The Lobster  (2015)    81/100

Rating :   81/100                       Treasure Chest                     118 Min        15

Easily one of the best films of the year, and indeed one so stylistically reminiscent of the equally great ‘Dogtooth’ (09) that it comes as no surprise to learn that it’s from the same creative team – Greek writers Yorgos Lanthimos and Efthymis Filippou, with Lanthimos once again handling the directing duties. It’s a satirical black comedy examining relationships and the pressure and scrutiny society can put on them, as we watch a committedly overweight Colin Farrell check into a hotel after recently becoming single, a hotel where the guests must successfully pair up with another person or be turned into the animal of their choice and where, to gain extra days in the complex, reality TV style, they go out hunting loners in the forest with tranquillizer guns. Need I say more?

At its heart, the movie explores the concept of sameness, of bonding through commonality and the desire to adapt to become more alike, whether through love or desperation. The idea is wonderful and the filmmakers deliver what is by no means a frequent experience – the feeling that you are actually watching a film; you’re relaxed and yet immersed and slightly excited about the story, aware that you’re being entertained and equally so that this is really what you’re supposed to feel like in the cinema. The acting from everyone is fantastic, with the most recognisable faces being John C. Reilly, Léa Seydoux, Ben Whishaw, Olivia Colman, Michael Smiley, Ashley Jensen, Rachel Weisz and the lovely Jessica Barden (as nosebleed woman) all with Farrell as the central focus who is nothing short of brilliant, with flashes of his comedic talent displayed in 2008’s ‘In Bruges’ despite playing a much more demure character. It loses a little steam in the final third, but nevertheless one not to be missed.

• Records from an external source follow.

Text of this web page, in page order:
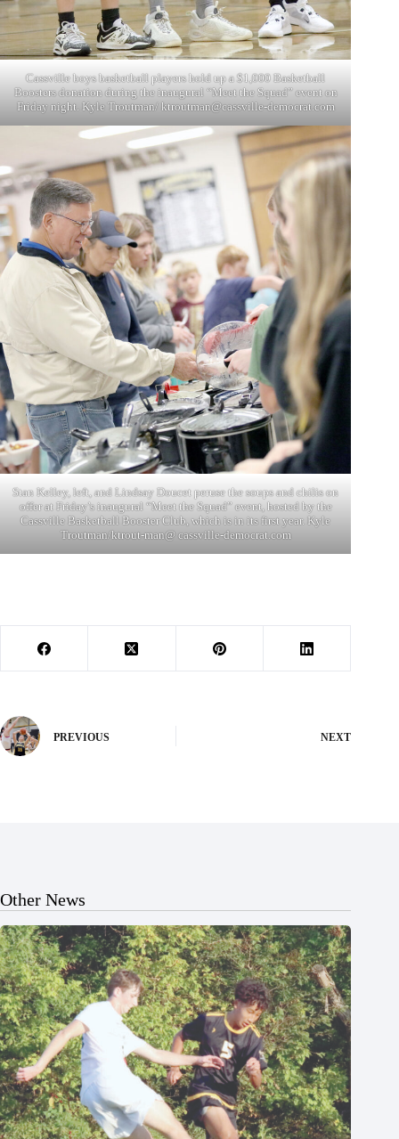
Cassville boys basketball players hold up a $1,000 Basketball
Boosters donation during the inaugural “Meet the Squad” event on
Friday night. Kyle Troutman/ ktroutman@cassville-democrat.com
Stan Kelley, left, and Lindsay Doucet peruse the soups and chilis on
offer at Friday’s inaugural “Meet the Squad” event, hosted by the
Cassville Basketball Booster Club, which is in its first year. Kyle
Troutman/ktrout-man@ cassville-democrat.com
PREVIOUS NEXT
Other News

The Intern  (2015)    66/100

Rating :   66/100                                                                     121 Min        12A

From writer and director Nancy Meyers (‘Something’s Got to Give’ 03, ‘The Holiday’ 06, ‘It’s Complicated’ 09), ‘The Intern’ sees Ben Whittaker (Robert de Niro) becoming increasingly fed up and bored with retirement, leading him to apply for an internship within a new and quickly expanding business – office positions specifically aimed at those in or near retirement as part of a sort of public outreach program. The only problem is Jules Ostin (Anne Hathaway), the boss of this company, hasn’t been informed and isn’t especially interested in it – but since one of the new recruits is de Niro she quickly warms to him and the pair start to become close friends as a result.

It’s a little wishy-washy – especially with the writing of Jules’s husband Matt (Anders Holm) who comes across more like a closet serial killer than a house husband, in fact he’s been neutered by screenplay design to a rather extreme degree and even Holm doesn’t know how to play it (look out for Hathaway greeting at the bad acting she’s confronted with). Some of the emotional scenes do still manage to hit the mark though, as the experienced Ben helps Jules through her uncertainties and marital problems, and even though it’s all a bit loose and moody the characters do espouse the sort of ineloquent dialogues that tend to accompany such moments in real life, and indeed when Jules remarks she’s part of the generation that taught women they could do anything and should always go for it and she reckons men got left behind along the way she raises a very salient point –it seems to me that more and more these days men are criticised simply for being men, or, perhaps, not being women. Sometimes I’m amazed the human race survives.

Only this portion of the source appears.